(Data to use begins)

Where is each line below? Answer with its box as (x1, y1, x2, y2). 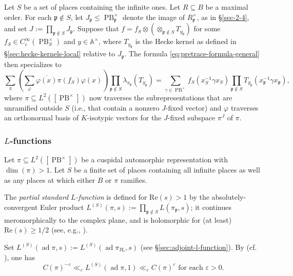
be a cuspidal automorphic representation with (81, 154, 228, 165)
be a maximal (205, 2, 248, 12)
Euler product (40, 202, 84, 212)
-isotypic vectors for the (87, 112, 162, 123)
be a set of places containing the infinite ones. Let (24, 2, 181, 12)
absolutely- (211, 192, 246, 202)
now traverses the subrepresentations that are (89, 92, 232, 102)
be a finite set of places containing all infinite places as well (74, 164, 260, 175)
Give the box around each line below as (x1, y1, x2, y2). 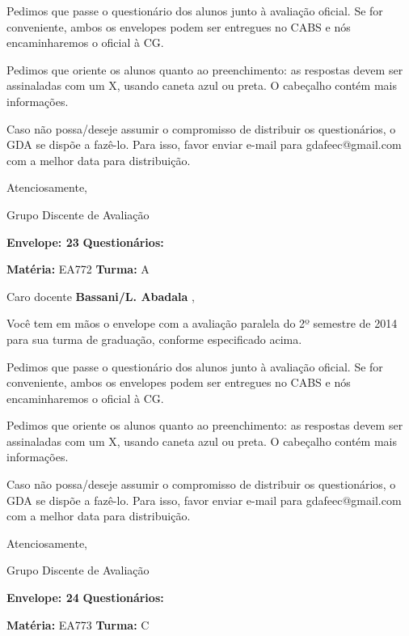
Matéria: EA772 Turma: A (6, 261, 150, 278)
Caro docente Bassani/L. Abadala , (6, 287, 195, 304)
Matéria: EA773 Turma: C (6, 616, 150, 633)
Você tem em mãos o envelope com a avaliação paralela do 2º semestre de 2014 (6, 315, 398, 332)
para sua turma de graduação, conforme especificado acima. (6, 330, 302, 347)
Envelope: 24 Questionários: (6, 589, 164, 606)
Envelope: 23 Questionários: (6, 233, 164, 250)

(Data to use ends)

## Work required
Output all of the data above exactly; no pictures should appear.

## Answer to the exercise
Where is each line below? Answer with its box as (x1, y1, x2, y2). 
be a cuspidal automorphic representation with (81, 154, 228, 165)
be a maximal (205, 2, 248, 12)
Euler product (40, 202, 84, 212)
-isotypic vectors for the (87, 112, 162, 123)
be a set of places containing the infinite ones. Let (24, 2, 181, 12)
absolutely- (211, 192, 246, 202)
now traverses the subrepresentations that are (89, 92, 232, 102)
be a finite set of places containing all infinite places as well (74, 164, 260, 175)
Give the box around each line below as (x1, y1, x2, y2). 
Matéria: EA772 Turma: A (6, 261, 150, 278)
Caro docente Bassani/L. Abadala , (6, 287, 195, 304)
Matéria: EA773 Turma: C (6, 616, 150, 633)
Você tem em mãos o envelope com a avaliação paralela do 2º semestre de 2014 (6, 315, 398, 332)
para sua turma de graduação, conforme especificado acima. (6, 330, 302, 347)
Envelope: 24 Questionários: (6, 589, 164, 606)
Envelope: 23 Questionários: (6, 233, 164, 250)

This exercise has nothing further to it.